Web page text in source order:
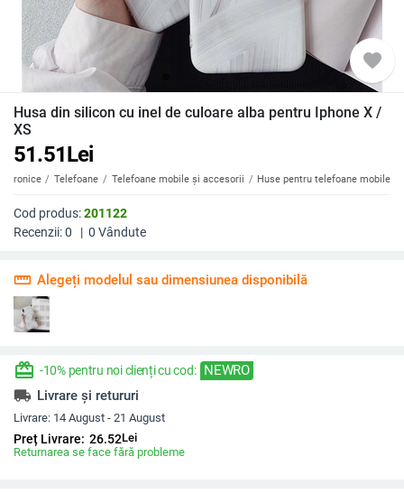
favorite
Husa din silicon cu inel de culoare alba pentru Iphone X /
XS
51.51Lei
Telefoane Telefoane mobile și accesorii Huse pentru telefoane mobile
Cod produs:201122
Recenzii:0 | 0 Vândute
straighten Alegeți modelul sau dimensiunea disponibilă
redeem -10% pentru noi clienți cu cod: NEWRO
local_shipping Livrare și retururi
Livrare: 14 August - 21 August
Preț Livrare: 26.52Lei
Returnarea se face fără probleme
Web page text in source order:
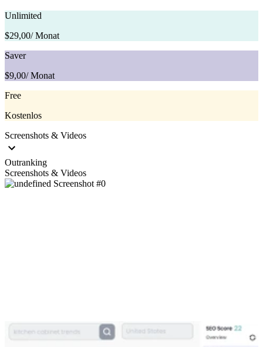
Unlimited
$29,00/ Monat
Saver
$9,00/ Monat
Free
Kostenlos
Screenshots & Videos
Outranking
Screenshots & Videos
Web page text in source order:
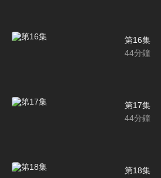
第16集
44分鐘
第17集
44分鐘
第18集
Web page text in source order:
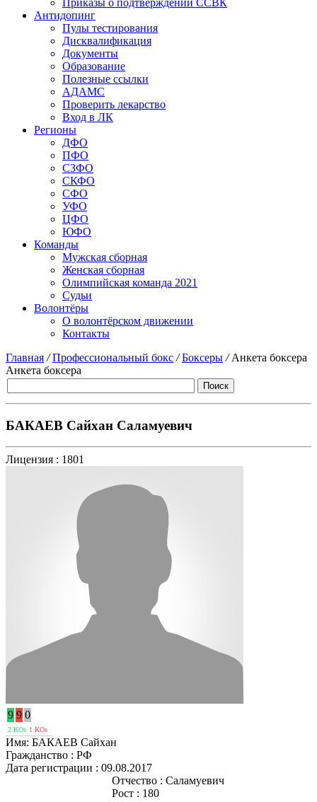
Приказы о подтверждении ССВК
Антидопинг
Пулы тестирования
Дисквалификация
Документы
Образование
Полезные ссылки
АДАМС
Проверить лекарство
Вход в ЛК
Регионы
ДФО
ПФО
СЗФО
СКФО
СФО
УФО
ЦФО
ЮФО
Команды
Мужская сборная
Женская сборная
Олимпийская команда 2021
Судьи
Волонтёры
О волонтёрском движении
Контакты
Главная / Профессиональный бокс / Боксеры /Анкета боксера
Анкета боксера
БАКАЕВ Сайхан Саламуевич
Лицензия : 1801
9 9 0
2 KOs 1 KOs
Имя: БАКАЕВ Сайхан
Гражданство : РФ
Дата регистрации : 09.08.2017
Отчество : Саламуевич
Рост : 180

::::::

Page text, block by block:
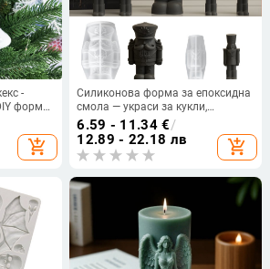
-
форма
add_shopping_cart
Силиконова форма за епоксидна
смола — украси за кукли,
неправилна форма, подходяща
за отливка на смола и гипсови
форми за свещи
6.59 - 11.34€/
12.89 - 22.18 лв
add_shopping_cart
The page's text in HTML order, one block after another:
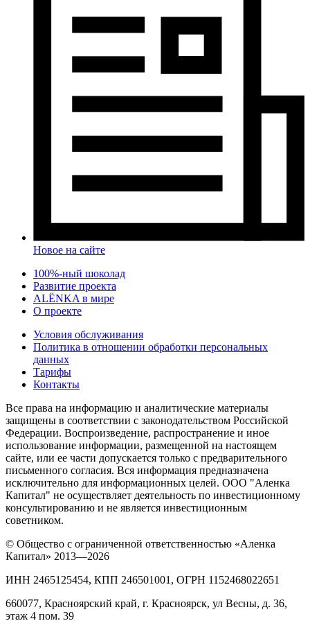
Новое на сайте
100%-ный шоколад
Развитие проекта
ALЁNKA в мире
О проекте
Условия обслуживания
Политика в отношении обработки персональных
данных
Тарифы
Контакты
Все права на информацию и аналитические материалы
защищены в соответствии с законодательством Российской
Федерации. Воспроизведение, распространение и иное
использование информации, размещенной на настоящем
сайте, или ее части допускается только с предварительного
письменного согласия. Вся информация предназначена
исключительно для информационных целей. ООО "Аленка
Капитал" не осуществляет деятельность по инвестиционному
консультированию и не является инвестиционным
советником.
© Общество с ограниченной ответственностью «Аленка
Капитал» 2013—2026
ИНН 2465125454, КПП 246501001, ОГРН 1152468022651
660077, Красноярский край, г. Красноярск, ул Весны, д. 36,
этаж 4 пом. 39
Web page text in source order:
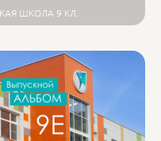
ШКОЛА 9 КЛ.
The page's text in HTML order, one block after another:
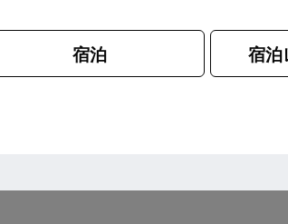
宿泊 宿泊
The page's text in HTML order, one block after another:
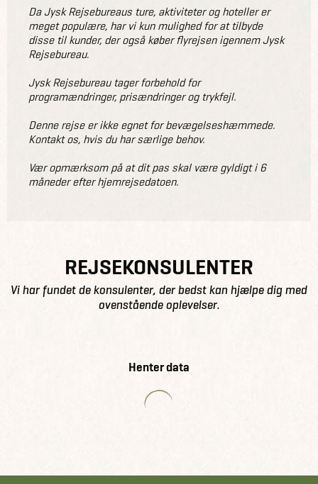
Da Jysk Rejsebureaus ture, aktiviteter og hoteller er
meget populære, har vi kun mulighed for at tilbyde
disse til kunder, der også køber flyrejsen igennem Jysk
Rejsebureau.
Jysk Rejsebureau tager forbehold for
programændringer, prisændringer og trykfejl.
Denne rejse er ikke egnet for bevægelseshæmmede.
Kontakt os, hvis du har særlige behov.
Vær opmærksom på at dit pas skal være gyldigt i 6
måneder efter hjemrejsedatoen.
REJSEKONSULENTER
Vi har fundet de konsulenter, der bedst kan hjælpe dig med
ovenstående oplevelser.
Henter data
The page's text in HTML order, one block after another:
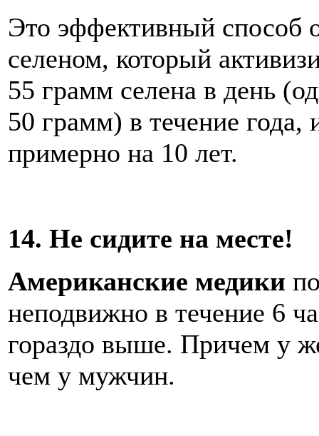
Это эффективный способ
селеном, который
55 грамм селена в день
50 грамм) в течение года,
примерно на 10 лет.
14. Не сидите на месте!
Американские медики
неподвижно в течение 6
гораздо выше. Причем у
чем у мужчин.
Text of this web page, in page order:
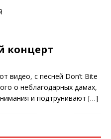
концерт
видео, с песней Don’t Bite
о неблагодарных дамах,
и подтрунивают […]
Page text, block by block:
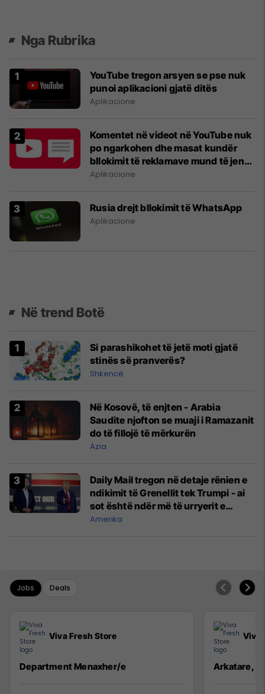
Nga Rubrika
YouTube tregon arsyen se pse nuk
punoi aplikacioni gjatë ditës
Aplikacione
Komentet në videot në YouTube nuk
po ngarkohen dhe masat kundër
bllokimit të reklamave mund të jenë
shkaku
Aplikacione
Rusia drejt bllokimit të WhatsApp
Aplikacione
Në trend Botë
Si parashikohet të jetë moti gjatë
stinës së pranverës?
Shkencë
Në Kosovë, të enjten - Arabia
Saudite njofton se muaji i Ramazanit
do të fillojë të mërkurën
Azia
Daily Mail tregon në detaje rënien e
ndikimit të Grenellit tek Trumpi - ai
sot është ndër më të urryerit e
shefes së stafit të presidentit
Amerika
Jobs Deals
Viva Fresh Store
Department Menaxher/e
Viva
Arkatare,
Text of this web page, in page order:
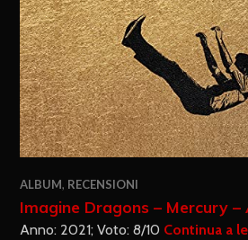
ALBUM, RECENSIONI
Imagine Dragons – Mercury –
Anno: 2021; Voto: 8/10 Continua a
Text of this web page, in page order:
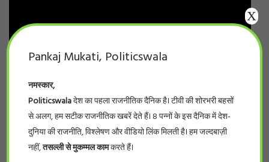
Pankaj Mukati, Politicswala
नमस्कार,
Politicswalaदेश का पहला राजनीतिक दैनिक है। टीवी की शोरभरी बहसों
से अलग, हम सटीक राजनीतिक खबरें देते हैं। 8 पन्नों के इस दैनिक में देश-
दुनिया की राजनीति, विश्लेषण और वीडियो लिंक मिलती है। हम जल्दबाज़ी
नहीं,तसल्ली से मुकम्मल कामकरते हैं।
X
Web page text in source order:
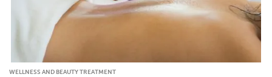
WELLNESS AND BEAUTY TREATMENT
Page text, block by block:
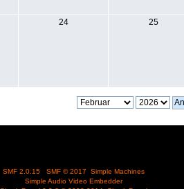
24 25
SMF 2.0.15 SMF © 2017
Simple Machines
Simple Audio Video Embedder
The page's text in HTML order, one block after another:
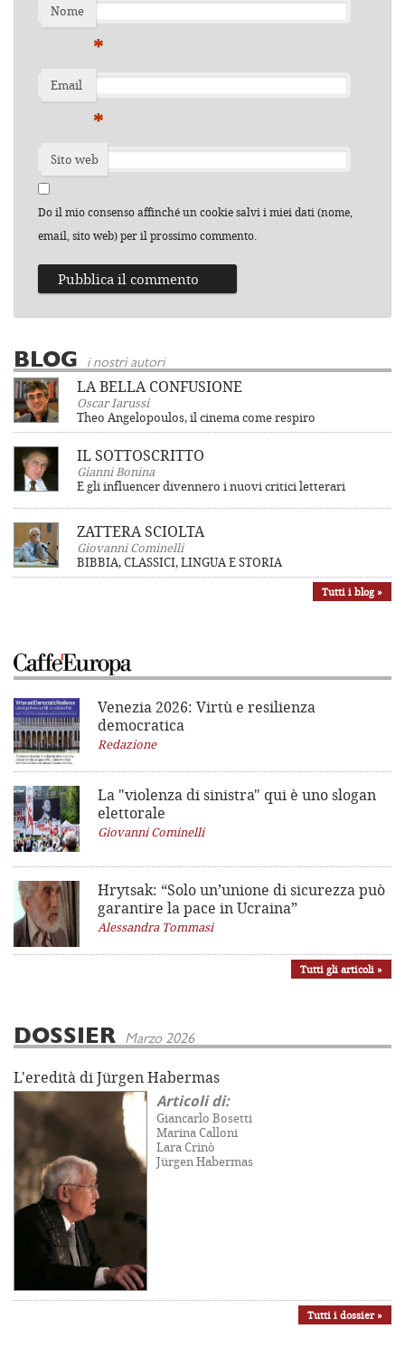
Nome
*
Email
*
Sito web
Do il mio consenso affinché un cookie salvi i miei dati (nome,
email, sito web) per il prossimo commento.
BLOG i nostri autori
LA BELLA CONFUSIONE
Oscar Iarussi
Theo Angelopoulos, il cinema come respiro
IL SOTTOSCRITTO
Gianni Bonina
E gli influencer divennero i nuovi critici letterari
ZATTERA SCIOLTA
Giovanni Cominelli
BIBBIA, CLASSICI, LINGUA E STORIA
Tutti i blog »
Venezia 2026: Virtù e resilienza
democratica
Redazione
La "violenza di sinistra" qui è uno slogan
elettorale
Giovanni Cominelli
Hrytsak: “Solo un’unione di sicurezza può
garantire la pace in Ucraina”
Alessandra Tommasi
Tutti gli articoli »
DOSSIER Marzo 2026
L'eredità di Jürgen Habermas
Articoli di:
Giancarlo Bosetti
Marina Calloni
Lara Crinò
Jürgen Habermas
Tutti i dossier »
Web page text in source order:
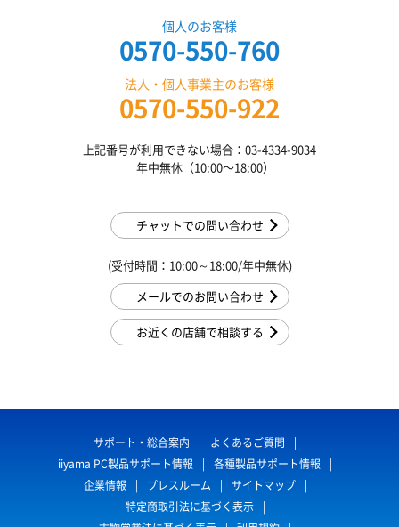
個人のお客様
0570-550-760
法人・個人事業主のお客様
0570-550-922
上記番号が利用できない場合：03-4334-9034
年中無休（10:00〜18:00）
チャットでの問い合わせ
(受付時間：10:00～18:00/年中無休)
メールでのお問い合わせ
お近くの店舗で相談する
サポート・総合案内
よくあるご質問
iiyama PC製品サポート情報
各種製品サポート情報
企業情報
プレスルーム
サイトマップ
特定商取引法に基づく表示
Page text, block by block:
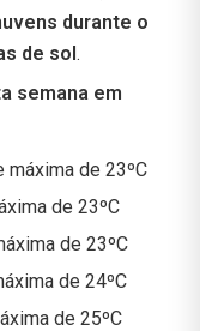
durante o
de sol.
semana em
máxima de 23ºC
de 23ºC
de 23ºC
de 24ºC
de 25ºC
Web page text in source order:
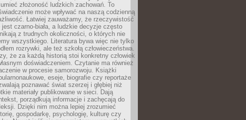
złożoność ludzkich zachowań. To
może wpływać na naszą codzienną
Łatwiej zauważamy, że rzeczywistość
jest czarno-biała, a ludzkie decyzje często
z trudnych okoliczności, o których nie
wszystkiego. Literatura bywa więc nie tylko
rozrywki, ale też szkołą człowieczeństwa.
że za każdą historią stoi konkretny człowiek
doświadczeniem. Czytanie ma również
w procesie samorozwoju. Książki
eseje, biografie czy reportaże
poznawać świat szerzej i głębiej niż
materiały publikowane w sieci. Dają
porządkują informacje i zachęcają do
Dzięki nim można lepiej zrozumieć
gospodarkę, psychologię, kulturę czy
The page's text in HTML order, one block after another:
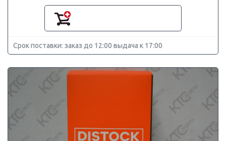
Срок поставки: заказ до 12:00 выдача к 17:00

::::::

_What is required_
Filter the records above for the string "tregon" and copy each matching line.

_Response to the task_
YouTube tregon arsyen se pse nuk
Daily Mail tregon në detaje rënien e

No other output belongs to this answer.